Task item:
Using the data below, restate exactly every line from the one with "building SPICE netlists" up to and including the one with "(i.e. the outward". No picture belongs in it.

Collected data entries
═══
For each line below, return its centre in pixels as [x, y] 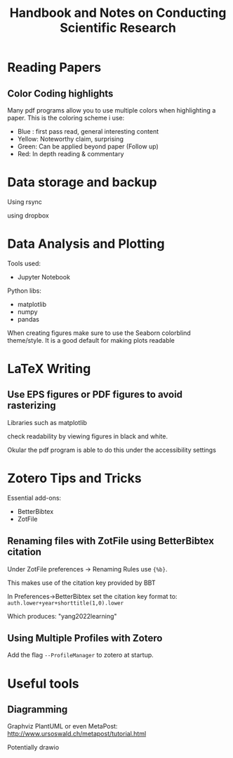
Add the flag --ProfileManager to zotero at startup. [81, 655]
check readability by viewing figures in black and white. [88, 436]
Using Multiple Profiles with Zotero [85, 638]
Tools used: [24, 263]
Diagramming [38, 710]
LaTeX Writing [49, 369]
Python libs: [25, 291]
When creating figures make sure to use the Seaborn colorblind [99, 333]
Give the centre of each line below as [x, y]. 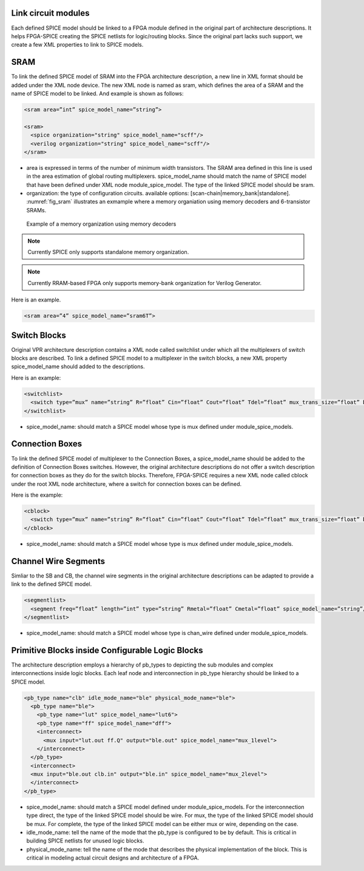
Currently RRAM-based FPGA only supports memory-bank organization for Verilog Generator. [145, 283]
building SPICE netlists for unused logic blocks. [86, 841]
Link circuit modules [50, 13]
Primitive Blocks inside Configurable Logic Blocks [107, 650]
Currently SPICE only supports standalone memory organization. [108, 252]
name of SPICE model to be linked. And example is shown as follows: [98, 93]
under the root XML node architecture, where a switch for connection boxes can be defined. [126, 484]
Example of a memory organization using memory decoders [101, 224]
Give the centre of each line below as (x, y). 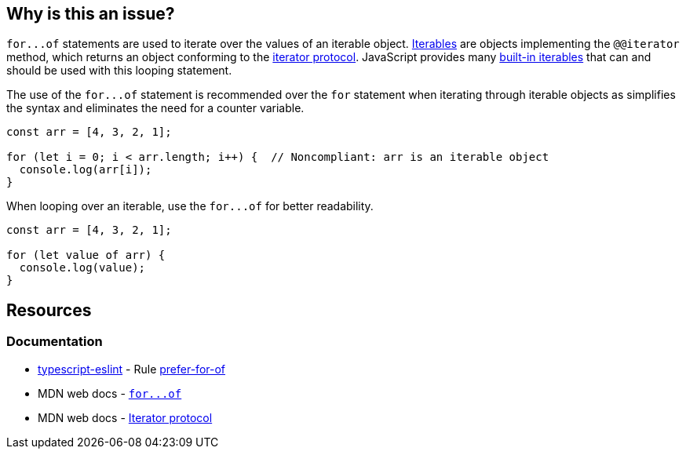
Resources (49, 310)
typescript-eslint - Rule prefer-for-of (132, 369)
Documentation (55, 342)
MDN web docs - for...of (110, 393)
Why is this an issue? (91, 14)
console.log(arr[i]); (86, 170)
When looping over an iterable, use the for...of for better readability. (190, 206)
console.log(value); (82, 268)
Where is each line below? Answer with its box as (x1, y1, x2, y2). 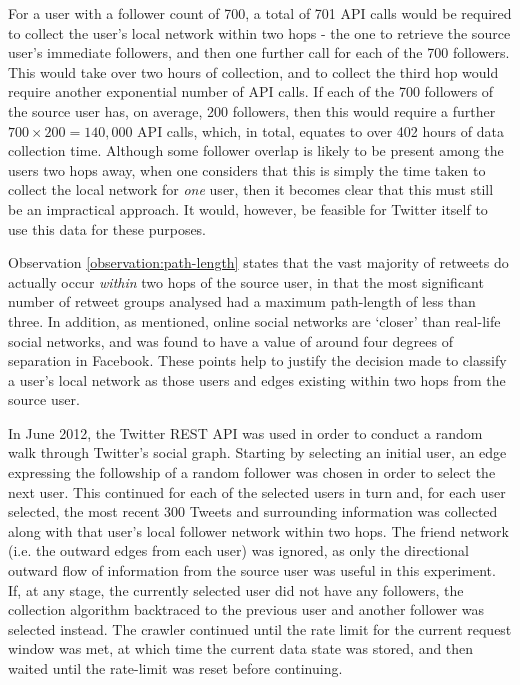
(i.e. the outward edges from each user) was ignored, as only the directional (8, 540, 469, 561)
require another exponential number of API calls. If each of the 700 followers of (8, 81, 494, 102)
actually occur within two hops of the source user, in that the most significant (8, 271, 484, 292)
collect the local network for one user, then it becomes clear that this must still (8, 179, 494, 200)
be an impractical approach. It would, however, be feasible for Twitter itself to (8, 198, 488, 219)
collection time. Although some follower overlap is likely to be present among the (8, 140, 504, 161)
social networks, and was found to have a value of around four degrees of (8, 330, 453, 351)
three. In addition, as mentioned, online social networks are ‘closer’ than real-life (8, 310, 501, 331)
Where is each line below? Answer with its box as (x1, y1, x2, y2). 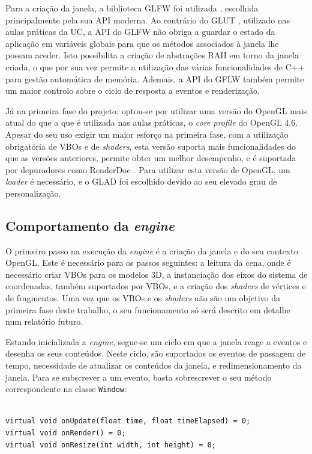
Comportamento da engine (5, 216, 175, 235)
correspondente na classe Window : (5, 382, 127, 395)
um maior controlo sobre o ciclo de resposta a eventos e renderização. (5, 84, 260, 97)
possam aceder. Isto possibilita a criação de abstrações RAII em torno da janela (5, 49, 299, 61)
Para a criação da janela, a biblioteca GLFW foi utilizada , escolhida (5, 2, 259, 14)
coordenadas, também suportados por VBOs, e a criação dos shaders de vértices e (5, 280, 306, 292)
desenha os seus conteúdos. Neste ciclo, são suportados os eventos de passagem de (5, 347, 306, 360)
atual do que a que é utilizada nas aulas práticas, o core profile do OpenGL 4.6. (5, 116, 298, 129)
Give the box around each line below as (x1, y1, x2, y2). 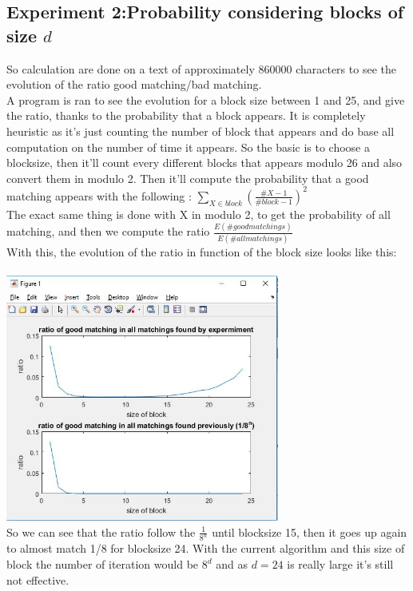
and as (216, 556, 248, 573)
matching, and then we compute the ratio (6, 223, 210, 240)
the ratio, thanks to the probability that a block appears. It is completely (6, 107, 366, 124)
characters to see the (296, 60, 396, 77)
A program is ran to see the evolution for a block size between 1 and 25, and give (6, 91, 405, 108)
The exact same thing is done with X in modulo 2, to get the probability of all (6, 205, 391, 222)
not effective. (6, 571, 69, 588)
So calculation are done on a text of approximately (6, 60, 255, 77)
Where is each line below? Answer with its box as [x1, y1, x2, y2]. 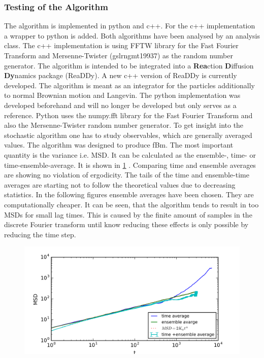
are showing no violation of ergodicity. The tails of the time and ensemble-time [4, 169, 249, 180]
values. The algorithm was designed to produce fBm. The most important [4, 139, 234, 150]
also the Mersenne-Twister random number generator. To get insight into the [4, 120, 244, 130]
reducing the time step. [4, 229, 76, 239]
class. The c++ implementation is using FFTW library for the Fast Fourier [4, 40, 239, 51]
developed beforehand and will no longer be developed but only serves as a [4, 99, 237, 110]
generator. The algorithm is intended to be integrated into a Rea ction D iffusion [4, 60, 254, 70]
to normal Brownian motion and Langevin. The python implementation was [4, 90, 241, 100]
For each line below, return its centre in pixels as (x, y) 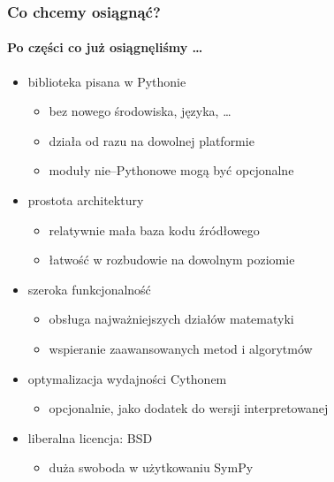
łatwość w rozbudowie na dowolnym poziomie (172, 260)
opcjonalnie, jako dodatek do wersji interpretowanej (189, 408)
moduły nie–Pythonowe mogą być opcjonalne (171, 170)
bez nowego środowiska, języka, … (140, 111)
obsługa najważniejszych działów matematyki (171, 319)
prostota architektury (86, 200)
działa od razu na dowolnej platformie (152, 140)
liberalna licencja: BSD (90, 437)
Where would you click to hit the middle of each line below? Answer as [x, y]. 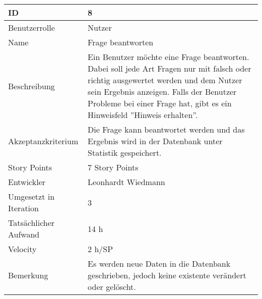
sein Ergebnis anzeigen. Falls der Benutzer [162, 92]
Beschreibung [31, 86]
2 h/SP [101, 249]
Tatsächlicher [31, 223]
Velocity [22, 249]
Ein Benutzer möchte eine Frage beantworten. [169, 57]
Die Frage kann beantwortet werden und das [166, 129]
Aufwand [24, 234]
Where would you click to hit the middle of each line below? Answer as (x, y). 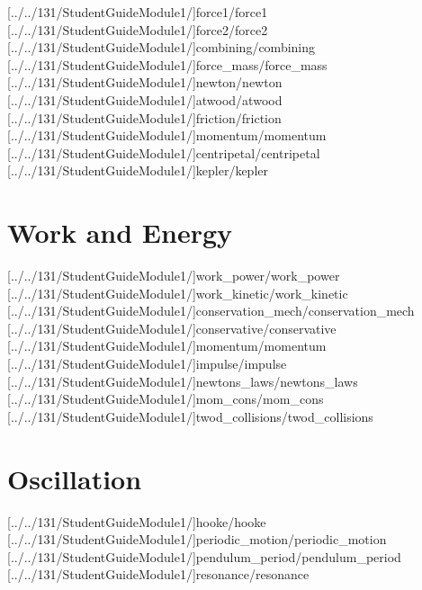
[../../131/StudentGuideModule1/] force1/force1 (138, 12)
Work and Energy (120, 232)
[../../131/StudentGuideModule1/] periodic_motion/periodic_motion (197, 539)
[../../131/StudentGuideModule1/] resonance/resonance (158, 574)
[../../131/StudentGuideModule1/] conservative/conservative (172, 328)
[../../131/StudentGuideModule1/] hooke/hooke (137, 521)
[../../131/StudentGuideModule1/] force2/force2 (138, 29)
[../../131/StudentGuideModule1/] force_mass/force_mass (167, 64)
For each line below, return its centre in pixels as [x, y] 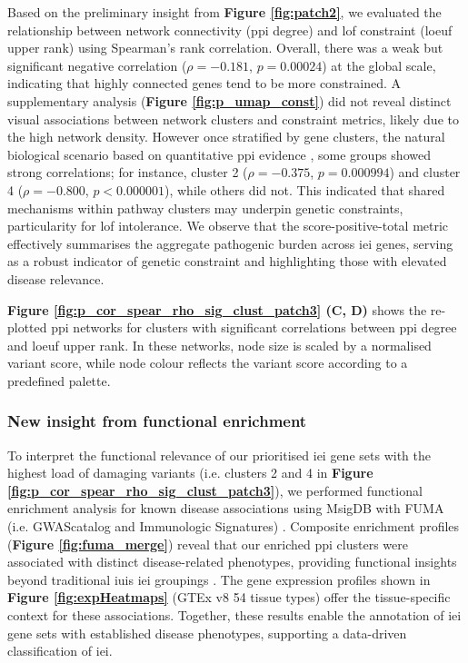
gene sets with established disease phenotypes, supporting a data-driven [207, 633]
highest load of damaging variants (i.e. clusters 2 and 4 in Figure [190, 473]
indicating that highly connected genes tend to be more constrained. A [204, 83]
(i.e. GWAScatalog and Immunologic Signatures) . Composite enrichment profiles [234, 526]
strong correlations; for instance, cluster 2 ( [128, 172]
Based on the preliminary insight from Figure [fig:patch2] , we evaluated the [224, 12]
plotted [27, 327]
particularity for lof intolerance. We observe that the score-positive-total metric [228, 226]
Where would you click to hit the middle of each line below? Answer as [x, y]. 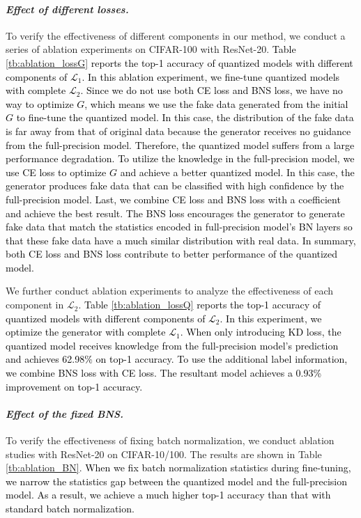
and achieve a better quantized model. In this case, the [237, 172]
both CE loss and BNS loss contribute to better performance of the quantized [172, 254]
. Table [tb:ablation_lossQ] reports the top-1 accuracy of [200, 305]
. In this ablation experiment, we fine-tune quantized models [211, 76]
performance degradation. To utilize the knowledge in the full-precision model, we [180, 158]
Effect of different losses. [67, 9]
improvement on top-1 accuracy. [74, 386]
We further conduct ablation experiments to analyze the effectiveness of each [170, 291]
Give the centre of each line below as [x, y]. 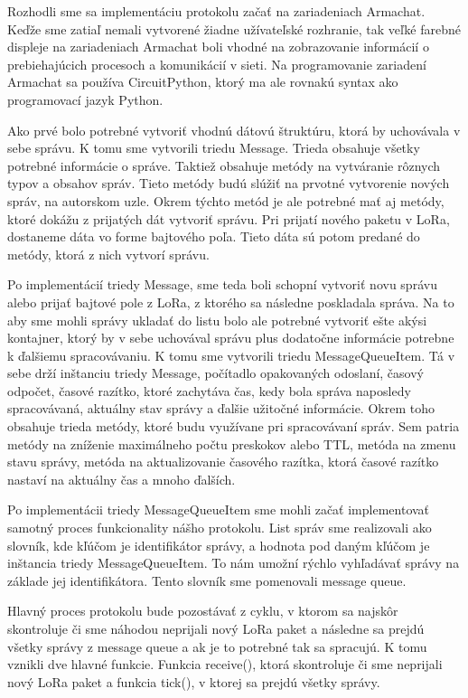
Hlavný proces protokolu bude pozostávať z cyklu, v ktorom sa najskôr [203, 611]
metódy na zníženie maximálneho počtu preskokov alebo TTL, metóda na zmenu [232, 443]
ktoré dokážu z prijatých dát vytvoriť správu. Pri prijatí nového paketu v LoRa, [229, 218]
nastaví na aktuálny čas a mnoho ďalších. [122, 479]
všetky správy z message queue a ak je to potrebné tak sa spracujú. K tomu [217, 646]
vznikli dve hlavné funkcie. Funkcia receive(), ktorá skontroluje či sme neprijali [225, 664]
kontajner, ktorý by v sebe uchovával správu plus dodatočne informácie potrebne [231, 338]
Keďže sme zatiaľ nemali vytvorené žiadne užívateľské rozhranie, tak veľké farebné [234, 28]
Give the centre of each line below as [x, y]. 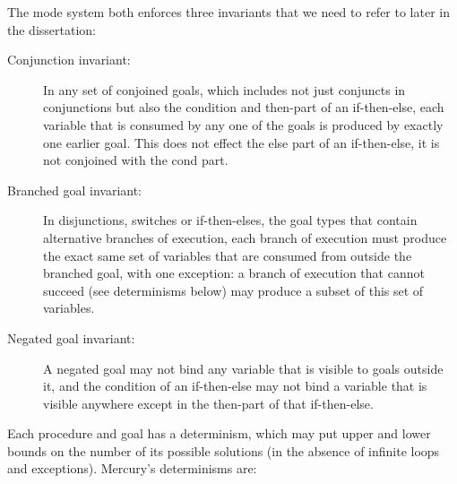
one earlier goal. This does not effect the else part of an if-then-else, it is [241, 142]
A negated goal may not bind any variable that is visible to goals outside [243, 368]
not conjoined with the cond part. [136, 160]
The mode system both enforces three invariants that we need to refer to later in [228, 12]
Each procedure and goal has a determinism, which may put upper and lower [219, 433]
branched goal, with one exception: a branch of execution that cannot [234, 273]
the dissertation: [52, 29]
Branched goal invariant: [75, 190]
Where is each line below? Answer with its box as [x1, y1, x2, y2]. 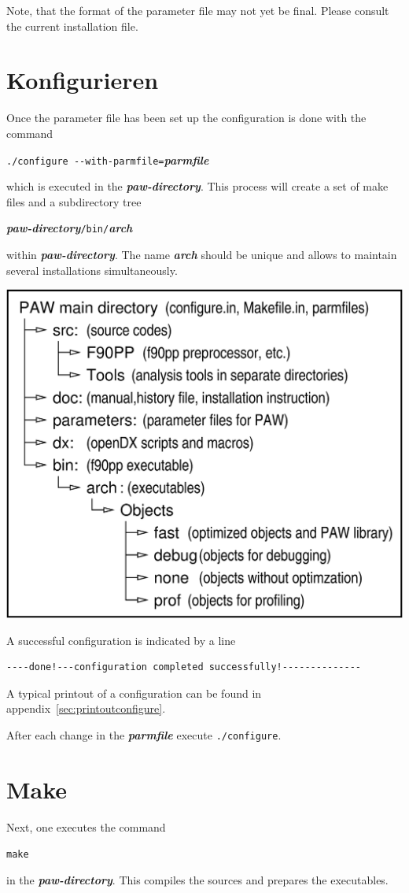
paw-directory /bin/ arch [6, 220, 133, 236]
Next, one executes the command [6, 818, 166, 835]
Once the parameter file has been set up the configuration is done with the [6, 109, 367, 126]
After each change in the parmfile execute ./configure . [6, 727, 282, 743]
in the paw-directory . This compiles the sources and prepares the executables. [6, 872, 389, 888]
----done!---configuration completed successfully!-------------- [6, 661, 362, 673]
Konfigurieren [6, 64, 159, 96]
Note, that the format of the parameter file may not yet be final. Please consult [6, 2, 389, 18]
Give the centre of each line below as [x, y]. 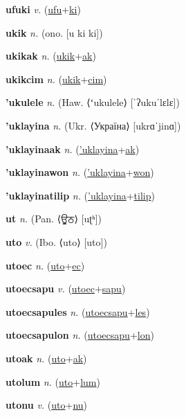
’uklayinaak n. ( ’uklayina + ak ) [73, 149]
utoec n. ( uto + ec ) [45, 265]
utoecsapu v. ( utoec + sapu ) [66, 289]
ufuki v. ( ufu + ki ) [43, 9]
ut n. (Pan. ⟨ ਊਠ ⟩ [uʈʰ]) [54, 219]
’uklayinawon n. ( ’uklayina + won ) [80, 172]
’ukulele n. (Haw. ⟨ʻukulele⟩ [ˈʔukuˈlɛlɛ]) [93, 102]
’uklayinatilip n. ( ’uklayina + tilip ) [80, 195]
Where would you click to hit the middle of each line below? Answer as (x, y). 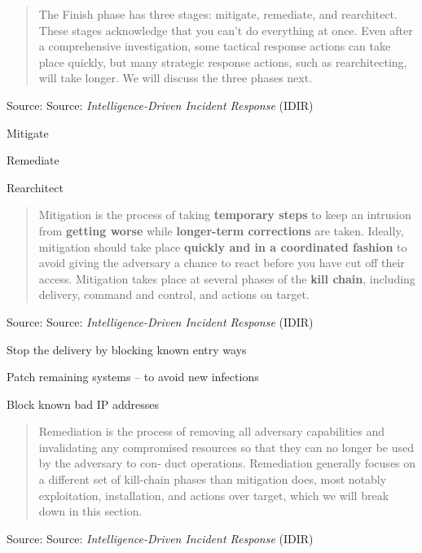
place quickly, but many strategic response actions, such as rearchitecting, (223, 61)
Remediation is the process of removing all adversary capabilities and (212, 431)
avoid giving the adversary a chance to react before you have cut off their (222, 263)
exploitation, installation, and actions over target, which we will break (214, 495)
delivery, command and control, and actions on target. (174, 294)
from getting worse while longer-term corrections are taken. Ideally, (221, 230)
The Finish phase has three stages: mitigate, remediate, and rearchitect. (218, 14)
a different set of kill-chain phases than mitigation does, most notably (213, 479)
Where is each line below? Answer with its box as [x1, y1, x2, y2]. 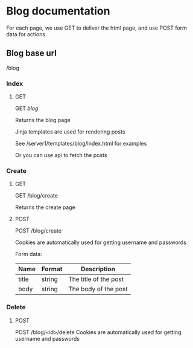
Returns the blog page [14, 117, 71, 124]
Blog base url [6, 48, 57, 59]
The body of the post [68, 285, 128, 294]
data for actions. [6, 30, 47, 37]
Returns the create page [14, 204, 75, 211]
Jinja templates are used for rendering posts [14, 128, 125, 135]
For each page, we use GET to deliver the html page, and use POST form [6, 24, 187, 31]
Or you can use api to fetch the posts [14, 152, 107, 159]
═══
Answer box:
building SPICE netlists for unused logic blocks. [86, 841]
Link circuit modules [50, 13]
Primitive Blocks inside Configurable Logic Blocks [107, 650]
Currently SPICE only supports standalone memory organization. [108, 252]
name of SPICE model to be linked. And example is shown as follows: [98, 93]
under the root XML node architecture, where a switch for connection boxes can be defined. [126, 484]
Example of a memory organization using memory decoders [101, 224]
Give the centre of each line below as (x, y). 
Resources (49, 310)
typescript-eslint - Rule prefer-for-of (132, 369)
Documentation (55, 342)
MDN web docs - for...of (110, 393)
Why is this an issue? (91, 14)
console.log(arr[i]); (86, 170)
When looping over an iterable, use the for...of for better readability. (190, 206)
console.log(value); (82, 268)
Where is each line below? Answer with its box as (x1, y1, x2, y2). 
(i.e. the outward edges from each user) was ignored, as only the directional (8, 540, 469, 561)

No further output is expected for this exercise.